* EXERCISE INSTRUCTIONS: Pick out the lines below that include the string "managers".

* PROVIDED RECORDS:
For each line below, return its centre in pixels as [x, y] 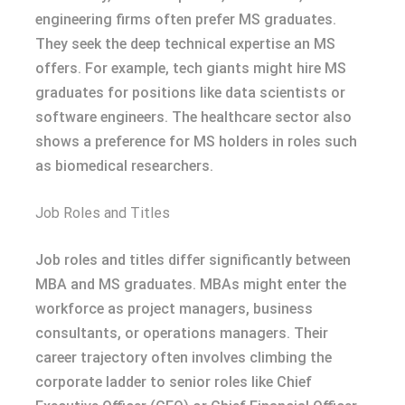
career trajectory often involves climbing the [184, 357]
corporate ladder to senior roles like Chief [174, 381]
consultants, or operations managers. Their [182, 333]
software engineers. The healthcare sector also [193, 117]
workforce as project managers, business [174, 308]
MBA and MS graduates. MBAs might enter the [191, 284]
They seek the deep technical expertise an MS [185, 43]
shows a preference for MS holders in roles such [196, 141]

* THE ANSWER:
consultants, or operations managers. Their [182, 333]
workforce as project managers, business [174, 308]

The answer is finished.